Он предложил озаглавить беседу «В борьбе за смысл» — я только глазами заморгал и стал спорить, но он настаивал; было нелепо: название словно пришло со страниц журнала «Под знаменем марксизма»; эти «знамена» с двойным профилем давным-давно пронесли; их зловещий шелест навсегда остался у него в ушах. Он нехотя сдался.
Мне рассказывали, в 20-е годы он был театралом, по восемь раз на неделе ходил на спектакли (в воскресенье — дважды), я поинтересовался:
— Что значит для вас Мейерхольд?
Он вдруг заорал (буквально):
— Ты о ком меня спрашиваешь?! Его же вместе с женой Сталин зарубил!!!
Он сидел через стол, взволнованный и негодующий — на меня, на себя — ведь он проговорился, отношение вырвалось: «зарубил». Открывши рот, утратив на время дар речи, я смотрел на него.
— Алексей Федорович! — вскричал я, приходя в себя. — Так Мейерхольд давно уже реабилитирован!

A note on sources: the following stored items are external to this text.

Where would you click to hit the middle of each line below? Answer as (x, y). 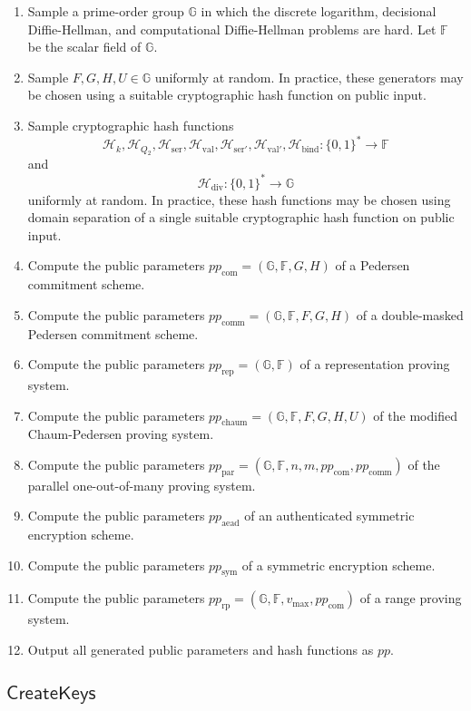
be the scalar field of (84, 47)
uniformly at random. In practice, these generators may (309, 77)
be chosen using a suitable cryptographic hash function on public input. (227, 95)
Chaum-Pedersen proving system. (121, 434)
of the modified (415, 415)
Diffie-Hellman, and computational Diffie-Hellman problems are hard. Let (232, 29)
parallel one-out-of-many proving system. (142, 485)
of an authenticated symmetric (329, 516)
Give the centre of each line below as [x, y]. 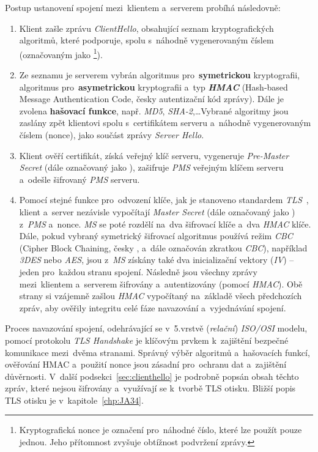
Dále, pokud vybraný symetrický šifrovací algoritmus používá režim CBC [156, 236]
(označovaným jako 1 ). [61, 53]
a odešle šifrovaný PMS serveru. [79, 179]
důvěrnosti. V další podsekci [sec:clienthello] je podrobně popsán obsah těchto [152, 376]
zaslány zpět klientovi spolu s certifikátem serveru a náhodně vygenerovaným [165, 123]
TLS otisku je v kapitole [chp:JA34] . [74, 400]
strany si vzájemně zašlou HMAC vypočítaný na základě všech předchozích [161, 296]
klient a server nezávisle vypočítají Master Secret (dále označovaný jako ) [157, 211]
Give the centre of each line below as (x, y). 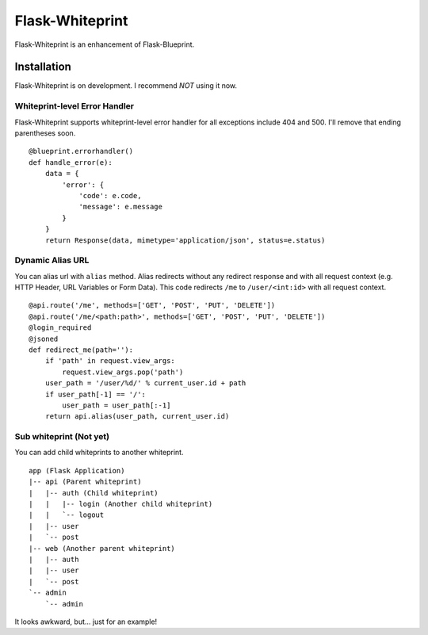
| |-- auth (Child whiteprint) (94, 493)
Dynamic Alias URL (52, 260)
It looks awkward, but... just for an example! (86, 622)
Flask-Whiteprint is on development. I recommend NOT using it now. (126, 86)
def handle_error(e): (71, 162)
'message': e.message (120, 207)
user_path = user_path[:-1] (117, 405)
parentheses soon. (45, 133)
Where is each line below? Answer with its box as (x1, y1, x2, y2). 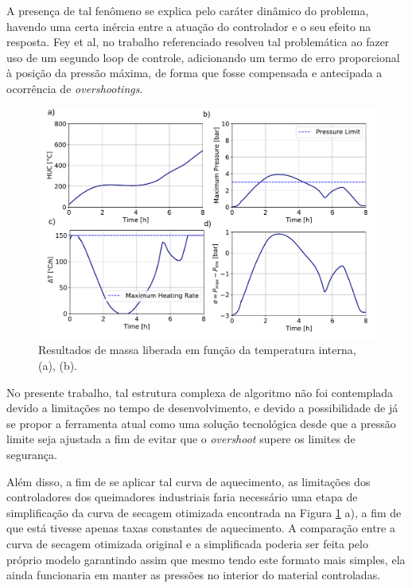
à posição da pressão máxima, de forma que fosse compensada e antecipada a (6, 64, 383, 81)
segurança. (6, 446, 57, 462)
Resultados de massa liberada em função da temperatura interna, (38, 341, 356, 358)
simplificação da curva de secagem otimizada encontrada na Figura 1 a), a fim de (6, 504, 402, 520)
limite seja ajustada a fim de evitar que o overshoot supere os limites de (6, 430, 356, 447)
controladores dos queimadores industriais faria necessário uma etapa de (6, 489, 358, 505)
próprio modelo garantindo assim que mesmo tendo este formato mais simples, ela (6, 551, 406, 567)
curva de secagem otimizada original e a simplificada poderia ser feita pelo (6, 535, 368, 551)
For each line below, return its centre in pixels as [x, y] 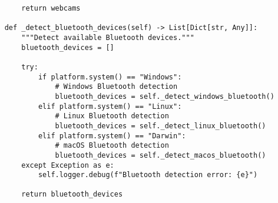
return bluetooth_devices [72, 194]
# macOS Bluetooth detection [112, 146]
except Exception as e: [68, 165]
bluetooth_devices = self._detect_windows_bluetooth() [165, 96]
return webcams [51, 8]
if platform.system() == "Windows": [110, 77]
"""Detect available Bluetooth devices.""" [108, 37]
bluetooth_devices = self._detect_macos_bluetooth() [160, 155]
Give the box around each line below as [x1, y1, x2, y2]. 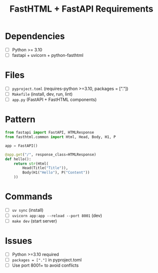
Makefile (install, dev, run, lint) [12, 91, 73, 97]
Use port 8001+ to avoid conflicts [12, 262, 79, 268]
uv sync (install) [12, 207, 44, 213]
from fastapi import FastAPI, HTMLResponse [5, 130, 95, 135]
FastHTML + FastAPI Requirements [9, 3, 154, 15]
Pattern [5, 114, 35, 125]
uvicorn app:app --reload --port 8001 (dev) [12, 213, 102, 218]
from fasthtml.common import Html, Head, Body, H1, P [5, 135, 116, 139]
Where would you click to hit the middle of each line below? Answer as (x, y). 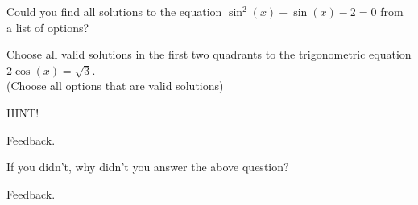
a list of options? (48, 27)
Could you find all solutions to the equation (114, 11)
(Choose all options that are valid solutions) (115, 86)
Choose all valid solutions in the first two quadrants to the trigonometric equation (209, 54)
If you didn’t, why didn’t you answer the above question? (148, 167)
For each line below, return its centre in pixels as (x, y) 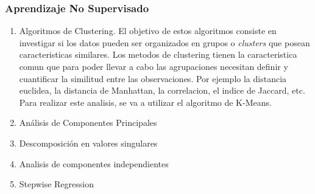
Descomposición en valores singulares (88, 143)
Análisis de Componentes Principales (88, 123)
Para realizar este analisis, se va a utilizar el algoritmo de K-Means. (145, 102)
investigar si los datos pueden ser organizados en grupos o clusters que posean (165, 42)
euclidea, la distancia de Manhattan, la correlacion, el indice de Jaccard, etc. (162, 90)
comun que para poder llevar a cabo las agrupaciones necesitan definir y (154, 66)
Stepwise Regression (56, 184)
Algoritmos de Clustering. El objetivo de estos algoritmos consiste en (148, 31)
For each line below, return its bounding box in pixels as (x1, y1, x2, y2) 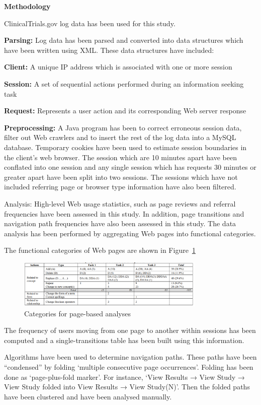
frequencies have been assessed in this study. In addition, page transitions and (4, 208, 244, 219)
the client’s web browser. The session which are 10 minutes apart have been (4, 152, 237, 162)
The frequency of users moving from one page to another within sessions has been (4, 325, 256, 335)
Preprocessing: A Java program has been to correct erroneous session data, (4, 122, 242, 132)
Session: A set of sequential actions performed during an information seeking (4, 78, 244, 89)
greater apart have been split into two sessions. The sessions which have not (4, 171, 238, 182)
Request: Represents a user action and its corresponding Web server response (4, 105, 246, 116)
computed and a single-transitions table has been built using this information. (4, 334, 244, 345)
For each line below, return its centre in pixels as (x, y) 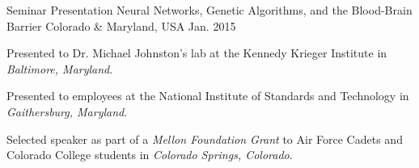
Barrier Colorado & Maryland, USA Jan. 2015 (121, 25)
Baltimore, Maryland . (60, 68)
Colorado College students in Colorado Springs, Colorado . (150, 155)
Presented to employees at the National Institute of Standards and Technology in (208, 96)
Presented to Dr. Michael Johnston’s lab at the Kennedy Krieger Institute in (197, 53)
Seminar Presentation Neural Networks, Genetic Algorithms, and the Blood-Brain (209, 10)
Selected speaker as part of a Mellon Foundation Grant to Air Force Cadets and (205, 139)
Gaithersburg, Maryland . (67, 111)
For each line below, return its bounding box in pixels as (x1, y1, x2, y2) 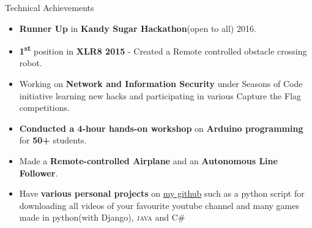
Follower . (19, 166, 58, 179)
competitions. (19, 101, 70, 114)
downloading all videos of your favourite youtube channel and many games (19, 199, 300, 211)
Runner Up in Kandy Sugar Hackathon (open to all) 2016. (19, 21, 256, 34)
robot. (19, 56, 42, 69)
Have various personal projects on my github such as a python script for (19, 187, 305, 200)
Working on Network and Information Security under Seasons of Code (19, 77, 303, 90)
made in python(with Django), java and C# (19, 211, 185, 224)
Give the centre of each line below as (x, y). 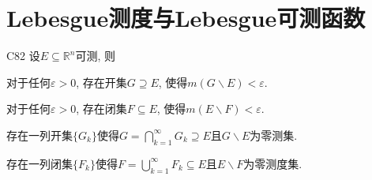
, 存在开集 (101, 82)
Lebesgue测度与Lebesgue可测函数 (186, 18)
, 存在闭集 (101, 109)
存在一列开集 (39, 135)
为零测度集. (273, 163)
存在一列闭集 (39, 163)
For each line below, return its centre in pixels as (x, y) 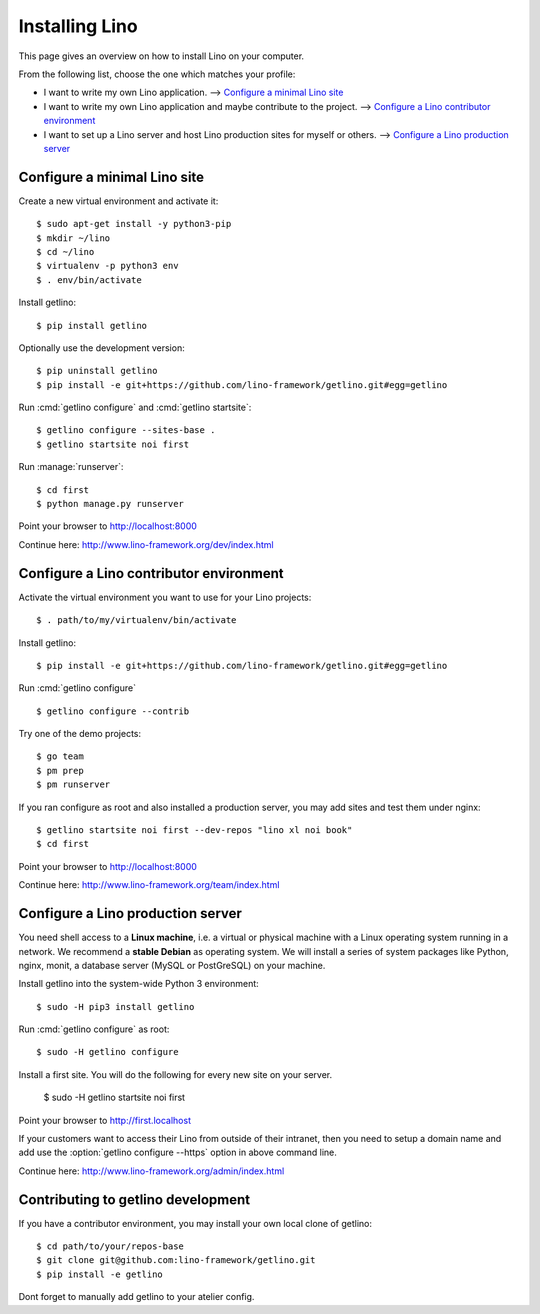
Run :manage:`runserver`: (71, 467)
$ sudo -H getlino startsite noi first (114, 1097)
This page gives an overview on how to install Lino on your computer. (161, 56)
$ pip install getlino (92, 325)
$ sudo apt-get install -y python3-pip (134, 224)
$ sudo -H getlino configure (107, 1052)
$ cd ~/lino (65, 251)
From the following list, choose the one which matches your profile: (157, 74)
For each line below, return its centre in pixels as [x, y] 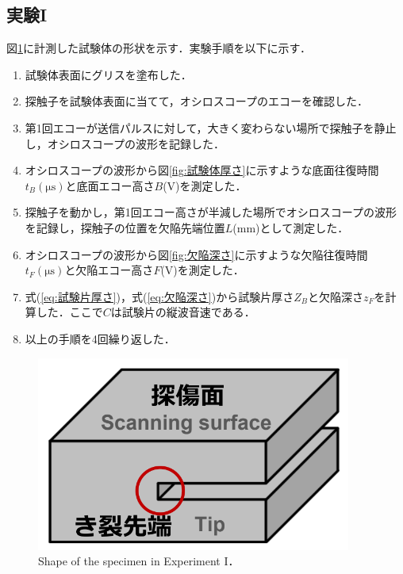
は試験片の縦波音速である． [183, 312]
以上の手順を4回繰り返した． [100, 338]
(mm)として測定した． [291, 227]
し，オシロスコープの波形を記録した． [125, 143]
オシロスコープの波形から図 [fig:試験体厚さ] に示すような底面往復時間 [202, 170]
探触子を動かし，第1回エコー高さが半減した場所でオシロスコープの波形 [211, 212]
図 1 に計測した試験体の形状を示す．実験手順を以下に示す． [159, 48]
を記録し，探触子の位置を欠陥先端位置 [125, 227]
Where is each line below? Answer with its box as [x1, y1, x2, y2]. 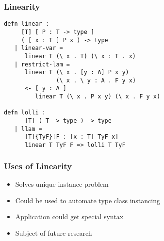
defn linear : [4, 20, 49, 28]
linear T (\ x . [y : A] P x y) [24, 69, 129, 76]
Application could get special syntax [15, 211, 124, 222]
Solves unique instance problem [15, 178, 109, 189]
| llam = [14, 125, 42, 132]
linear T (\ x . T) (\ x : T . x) [24, 52, 136, 60]
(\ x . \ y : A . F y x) [56, 77, 136, 84]
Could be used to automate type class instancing [15, 195, 160, 205]
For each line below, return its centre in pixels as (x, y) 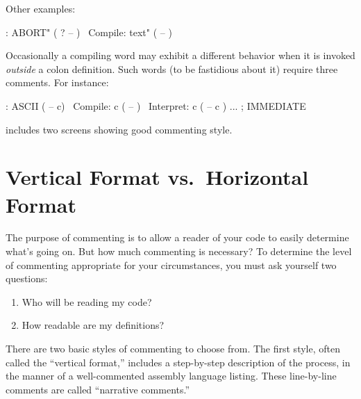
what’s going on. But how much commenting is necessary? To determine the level (179, 251)
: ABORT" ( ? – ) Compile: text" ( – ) (89, 32)
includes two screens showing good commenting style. (119, 129)
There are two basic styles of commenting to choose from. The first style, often (173, 349)
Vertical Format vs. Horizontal (157, 177)
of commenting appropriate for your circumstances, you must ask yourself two (171, 264)
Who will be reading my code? (87, 301)
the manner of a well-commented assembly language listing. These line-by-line (171, 376)
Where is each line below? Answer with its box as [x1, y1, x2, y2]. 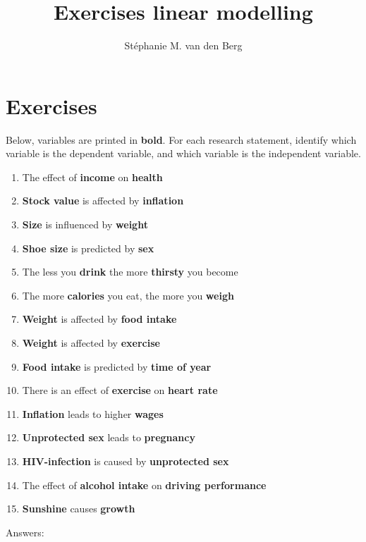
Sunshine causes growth [22, 501, 135, 516]
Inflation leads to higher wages [22, 406, 164, 421]
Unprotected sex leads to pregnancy [22, 430, 195, 445]
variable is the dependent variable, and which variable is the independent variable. [6, 146, 361, 161]
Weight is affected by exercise [22, 335, 160, 350]
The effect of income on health [22, 169, 163, 184]
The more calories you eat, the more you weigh [22, 288, 234, 302]
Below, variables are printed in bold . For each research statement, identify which [6, 132, 357, 147]

Из мглы 30-х, влекомый магическим словом, он вдруг вынырнул в «предрассветный туман» середины 50-х:
— Реабилитирован? — с живейшим интересом, как будто последняя новость.
— Ну да!
Он обрадовался. Его беспамятство было слишком избирательно, чтобы объясняться лишь возрастными причинами, он наизусть цитировал и любимых поэтов, и прозаические пассажи из Розанова, дело было в другом: память о «зарубленном» Мейерхольде была бесконечно глубже памяти о его реабилитации, залегала на совершенно ином уровне: одна память готова была «зарубить» другую бесчисленное количество раз, как в ночном кошмаре.
Но было и обратное: говоря о русской интеллигенции, он неожиданно рассердился, я смутно догадывался о смысле глобальной претензии — он имел в виду интеллигенцию начала века, дружно идущую («веховцы» как исключение только подчеркивали общее правило) к катастрофе «под знаменем» позитивизма.
— Ну а ваше мировоззрение разве не интеллигентское? — вступился я за интеллигенцию.
— Толстой был интеллигентом, — сказал он резко. — Ленин был интеллигентом, а у меня свое — лосевское.
Он не испугался противопоставления, словно не понимая, где следует и где не следует бояться, не уяснив себе того, что последующие поколения чувствовали кожей, усваивали с рождения, у него была, в сущности, неуклюжая система страха, отличительная особенность свободного и затравленного человека.
Особенно он восставал против моего интереса к его биографии, и справедливо: там был подвох. Я шел в своих вопросах год за годом, и поначалу это выглядело невинно: интерес к становлению его как философа и филолога был в рамках установленных приличий. То, что он никогда, как выяснилось, не был в Греции (и вообще за границей был лишь однажды, в Германии, до первой мировой войны) — факт настолько вопиющий и в то же время настолько обыденный для подобной русской судьбы, что с ним нужно обращаться с особой осторожностью. Так легко здесь соскочить в либеральное сетование и разродиться банальной формулой, обличающей «жестокий век» (ну, разумеется, и Пушкин был тоже «невыездным»). «Клевать» режим за невыезды Лосева значит, в сущности, предполагать за режимом довольно широкую способность к непоследовательности, тем самым к гибкости, ему несвойственной органически, а следовательно, в известной мере недооценивать его как режим. Философ мог либо эмигрировать, либо остаться здесь и погибнуть, по крайней мере как философ.